BEGIN Exercise data
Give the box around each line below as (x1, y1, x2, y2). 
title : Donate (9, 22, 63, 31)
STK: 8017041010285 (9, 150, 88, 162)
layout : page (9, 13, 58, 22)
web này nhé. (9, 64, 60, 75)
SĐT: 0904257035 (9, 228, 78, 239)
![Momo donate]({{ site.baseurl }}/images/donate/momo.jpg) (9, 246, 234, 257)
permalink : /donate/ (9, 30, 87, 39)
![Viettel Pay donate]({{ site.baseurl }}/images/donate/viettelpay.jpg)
END Exercise data
__Exercise details__. Nothing should be changed: write out all of the data as is.

__Response area__.
Give the box around each line below as (x1, y1, x2, y2). 
title : Donate (9, 22, 63, 31)
STK: 8017041010285 (9, 150, 88, 162)
layout : page (9, 13, 58, 22)
web này nhé. (9, 64, 60, 75)
SĐT: 0904257035 (9, 228, 78, 239)
![Momo donate]({{ site.baseurl }}/images/donate/momo.jpg) (9, 246, 234, 257)
permalink : /donate/ (9, 30, 87, 39)
![Viettel Pay donate]({{ site.baseurl }}/images/donate/viettelpay.jpg)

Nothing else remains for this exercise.